Tuesday, February 28, 2006

Apertures in cameras vs confocal microscopes

Question:

In a normal confocal microscope, a pinhole is used to get the image of only a thin slice through the specimen, eliminating light from all points which are not in focus.

In a normal camera, a small aperture is used to get a large depth of field, with a sharp imaging of objects both close and far away from the camera.

Why does a small hole give rise to these apparently opposite effects?


Answer (I think):

In a confocal microscope, the pinhole is in the focal plane, and the light reaching the sensor is actually "out of focus", whereas in a camera, the film (or digital sensor) is in the focal plane, while the aperture is in front of the focal plane.

Comments?

Tuesday, February 14, 2006

nm and THz: Photons, frequency and wavelength

Ok, so I think I figured out the photon wavelength / frequency thing. Pretty obvious in retrospect.

Photons have a constant frequency (f=E/h), but their wavelength varies with the speed of light (related to density?) in the matter through which the photons travel.

All this is pretty irrelevant to me, since in the end I'm interested in fluorescence, which will only depend on the photon's energy.

However, it's interesting to note that the practice of describing light i wavelength (nm) rather than frequency is not very good because the frequency is constant while the wavelength may vary for a given photon. So instead of talking about 500 nm, maybe we should say 600 THz (terahertz) light? This would also be more intuitive in that a higher frequency is equivalent to a higher energy (whereas a shorter wavelength is equivalent to a higher energy).

Monday, February 13, 2006

No Results

For the record:

I'll have to censor myself in this blog since scientific journals require that results in papers have not been published before.

I think I can manage this and still discuss details which will be interesting, but won't be significant parts of the results which I hope to publish some day.

Laser power, photons per second, speed of light in different mediums (media?)

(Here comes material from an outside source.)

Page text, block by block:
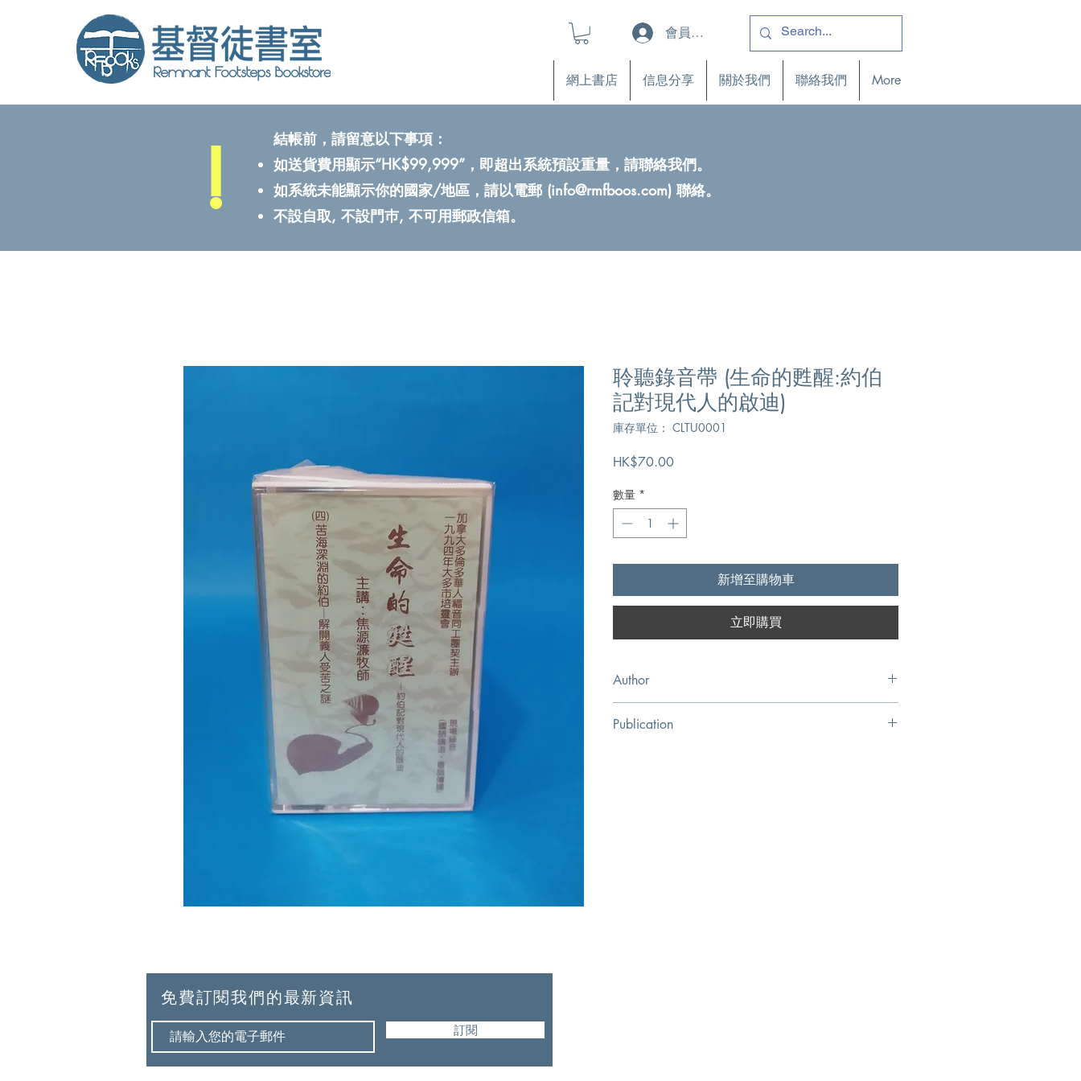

One thing I'd like to have is a theoretical model of the confocal microscope, in order to understand noise sources and to be able to quantify the measurement results.

So, I started at the beginning, looking at the laser source.

Goal 1: to express the number of photons per second as a function of the laser power (in Watts) and the wavelength.

The energy per photon is E = h * f (where h is Planck's constant ≈ 6.6 * 10-34, f is the frequency in Hz, and the energy E is in Joules). Or more relevantly for us, using the wavelength rather than frequency (f = c / λ), E = h * c / λ (where c is the speed of light).

Question: What c should be used? The speed of light in vacuum? Or the speed of light in the gas in the laser? Or the speed of light in the air outside the laser?
Assuming that photons maintain their energy when passing through matter with different densities, does the wavelength of the light change to compensate? (That seems like the most likely event). But if so, is the wavelength of the laser specified for vacuum? Probably all this is academic because of the small change in speed of light in vacuum and air, but to be completely accurate I'd still like to know the answer.

Taking the power of the laser in plaser [Watts] = [Joules * second], multiplying it by one second, and dividing it by the photon energy should then give us the number of photons per second:

fphotons [Hz] = plaser [W] * c [m/s] / λ [m].

For a 1 W laser, this works out to be c / λ = f ! (In other words, about 600 * 1012 photons / second.

In the confocal microscope I think we're using voxel times of about 1 μs, so at 500 nm we should be getting 600*106 photons per voxel from the laser.